How do we determine if β-galactosidase is produced? This is done by plating the bacterial cells on an agar plate that not only includes ampicillin but also IPTG, a chemical that activates the lacZ gene to produce the β-galactosidase protein. The agar plate also contains X-Gal, a chemical substrate for the β-galactosidase enzyme.
- β-galactosidase is produced (i.e., the plasmid lacks an insert). The bacterial colony is blue as β-galactosidase converts X-Gal, which is colorless, into a blue product.
- β-galactosidase is not produces (i.e., the plasmid contains an insert). The colony is white because β-galactosidase is nonfunctional and thus cannot convert X-Gal into a blue product.

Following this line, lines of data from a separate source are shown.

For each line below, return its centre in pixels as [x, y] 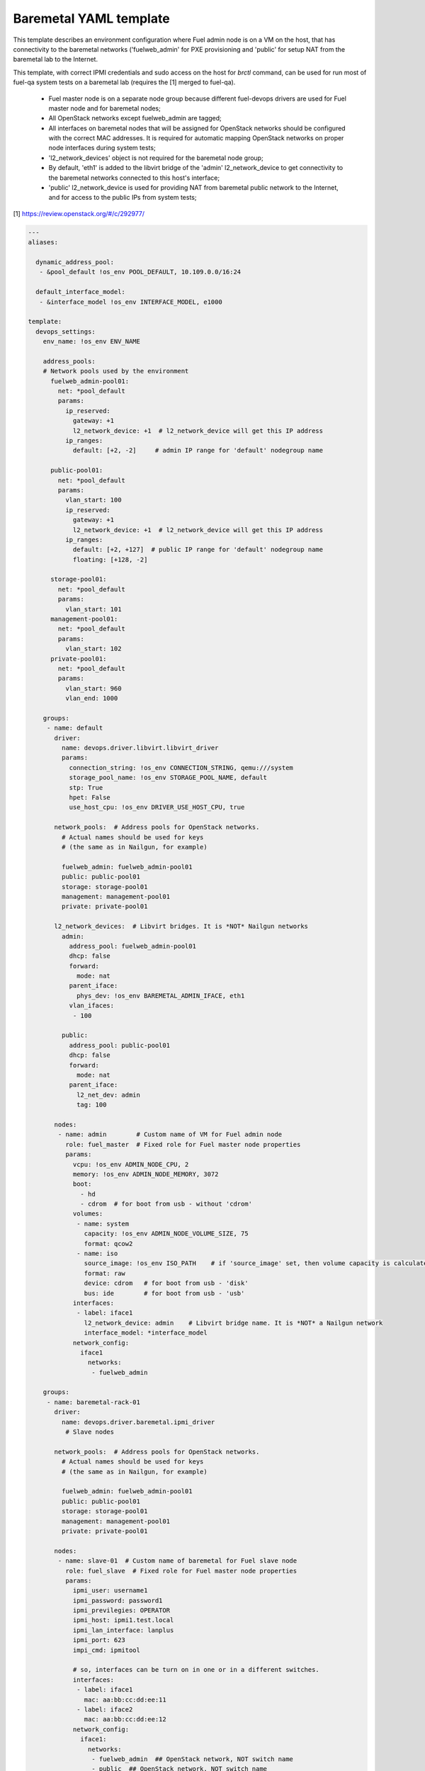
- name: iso [97, 1254]
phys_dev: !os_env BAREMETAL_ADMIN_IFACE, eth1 [161, 996]
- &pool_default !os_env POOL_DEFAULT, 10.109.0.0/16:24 [140, 272]
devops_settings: [66, 332]
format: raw [104, 1273]
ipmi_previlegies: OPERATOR [121, 1611]
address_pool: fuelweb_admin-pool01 [132, 946]
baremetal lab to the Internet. [56, 60]
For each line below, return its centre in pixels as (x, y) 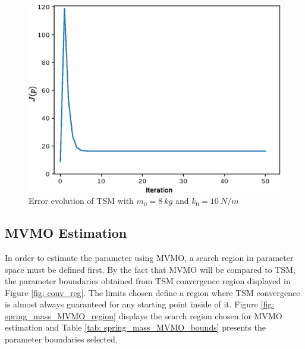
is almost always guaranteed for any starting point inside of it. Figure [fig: (140, 304)
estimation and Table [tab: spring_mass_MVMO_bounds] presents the (135, 327)
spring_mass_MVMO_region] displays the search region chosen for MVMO (144, 315)
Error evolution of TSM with (81, 201)
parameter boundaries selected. (61, 339)
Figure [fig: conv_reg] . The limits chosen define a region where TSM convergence (152, 292)
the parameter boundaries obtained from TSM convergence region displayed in (148, 281)
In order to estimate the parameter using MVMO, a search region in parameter (149, 257)
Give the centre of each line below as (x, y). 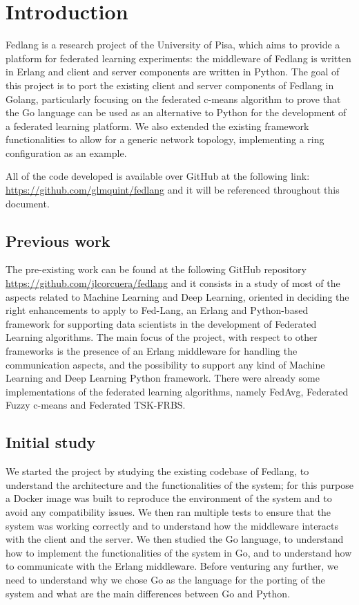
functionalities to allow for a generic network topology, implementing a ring (165, 139)
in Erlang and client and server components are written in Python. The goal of (173, 72)
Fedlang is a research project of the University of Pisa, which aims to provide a (173, 45)
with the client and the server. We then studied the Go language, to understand (175, 539)
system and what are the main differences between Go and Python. (148, 593)
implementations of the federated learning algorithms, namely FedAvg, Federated (177, 391)
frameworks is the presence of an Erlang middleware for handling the (152, 351)
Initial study (51, 442)
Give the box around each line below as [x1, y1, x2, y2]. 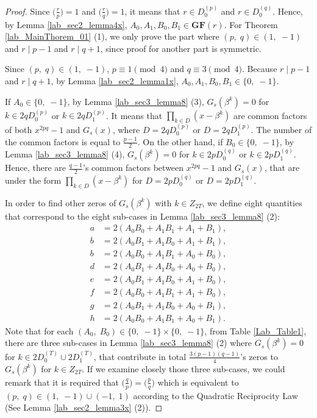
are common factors [233, 109, 307, 121]
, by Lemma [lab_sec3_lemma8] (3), [67, 95, 204, 107]
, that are [264, 161, 300, 174]
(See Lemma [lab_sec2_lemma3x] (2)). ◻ [5, 401, 163, 414]
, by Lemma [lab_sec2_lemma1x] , [51, 74, 179, 87]
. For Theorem [224, 18, 278, 31]
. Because [241, 62, 277, 75]
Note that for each [5, 324, 74, 337]
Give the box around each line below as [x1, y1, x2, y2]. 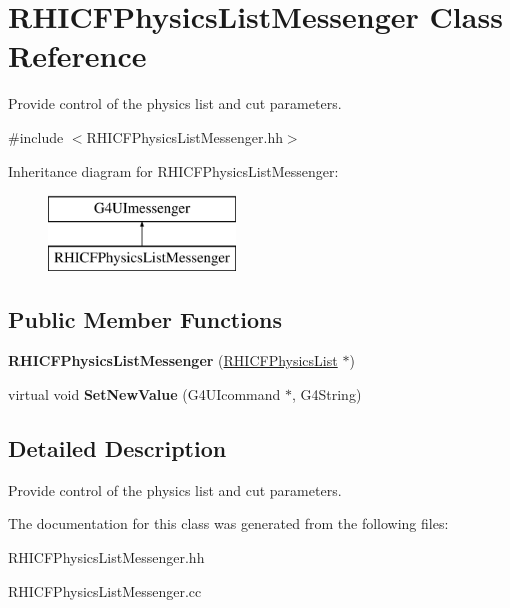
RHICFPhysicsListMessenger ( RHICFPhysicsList [8, 350, 338, 371]
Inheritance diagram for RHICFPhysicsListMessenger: [8, 160, 339, 181]
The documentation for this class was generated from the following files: [8, 513, 449, 534]
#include [8, 126, 64, 147]
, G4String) [291, 384, 362, 405]
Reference [8, 35, 147, 76]
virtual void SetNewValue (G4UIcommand [8, 384, 281, 405]
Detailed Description [8, 433, 227, 464]
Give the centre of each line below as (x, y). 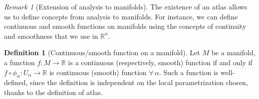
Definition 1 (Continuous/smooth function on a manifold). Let (102, 52)
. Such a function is (189, 72)
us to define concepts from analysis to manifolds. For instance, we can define (121, 16)
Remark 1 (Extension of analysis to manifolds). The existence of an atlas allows (126, 6)
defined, (16, 82)
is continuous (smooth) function (98, 72)
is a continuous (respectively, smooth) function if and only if (160, 62)
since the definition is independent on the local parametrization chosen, (139, 82)
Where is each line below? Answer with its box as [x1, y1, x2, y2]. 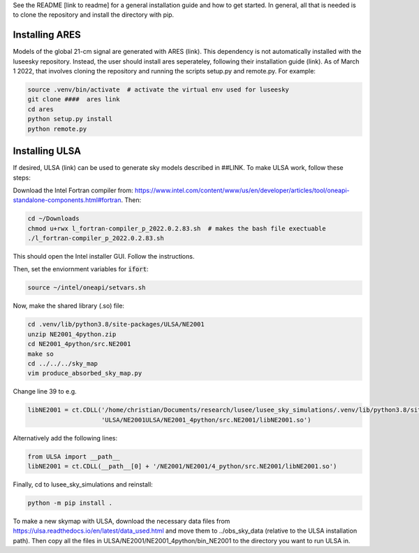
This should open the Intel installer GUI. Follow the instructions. [13, 252, 195, 261]
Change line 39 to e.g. [13, 387, 77, 396]
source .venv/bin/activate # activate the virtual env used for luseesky [27, 86, 290, 94]
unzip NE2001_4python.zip [27, 330, 117, 338]
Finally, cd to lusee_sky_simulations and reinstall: [13, 480, 153, 489]
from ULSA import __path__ [27, 452, 120, 461]
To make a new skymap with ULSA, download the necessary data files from [13, 517, 230, 526]
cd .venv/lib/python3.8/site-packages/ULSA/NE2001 [27, 320, 205, 329]
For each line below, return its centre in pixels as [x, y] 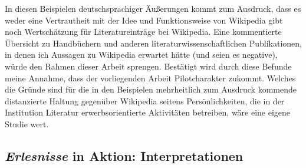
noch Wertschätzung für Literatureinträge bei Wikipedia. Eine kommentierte [143, 32]
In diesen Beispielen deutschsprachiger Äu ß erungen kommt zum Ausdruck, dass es [153, 8]
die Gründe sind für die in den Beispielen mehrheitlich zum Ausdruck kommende [151, 89]
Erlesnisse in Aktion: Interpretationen [124, 155]
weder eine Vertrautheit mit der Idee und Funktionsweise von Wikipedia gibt [144, 20]
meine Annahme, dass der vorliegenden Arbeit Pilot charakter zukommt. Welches [150, 78]
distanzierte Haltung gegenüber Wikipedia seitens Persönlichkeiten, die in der [145, 101]
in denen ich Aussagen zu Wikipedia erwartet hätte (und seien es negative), [141, 55]

- Identify colonies that contain the insulin insert. All the white colonies contain an insert; however, at this point, we cannot distinguish the white colonies that contain the insulin insert from the white colonies that have other DNA fragments as inserts. Several techniques are typically used to identify which bacterial cells contain a recombinant vector with an insulin gene. For example, vectors isolated from white colonies can be cut with the same restriction enzyme used at the beginning of the cloning experiment to release the insert. The digested DNA can then be analyzed by agarose gel electrophoresis. The presence of a DNA fragment of the appropriate size for the insulin gene indicates that the chosen colony likely contains the insulin insert. Alternatively, the polymerase chain reaction (PCR), using primers specific for the insulin gene can be used to amplify the insulin insert. If a PCR product is produced using these insulin primers, then the insulin gene was cloned successfully. Finally, determining the nucleotide sequence of the cloned insert by DNA sequencing will determine if the recombinant molecule contains the insulin gene.

Key Questions
- Describe the seven steps involved in cloning the insulin gene into a bacterial plasmid.
- How are bacterial cells that were not transformed with plasmids eliminated in the cloning experiment?
- How can blue-white screening be used to identify recombinant DNA molecules that contain an insert?
- How can you identify the recombinant DNA molecule that contains the insulin insert?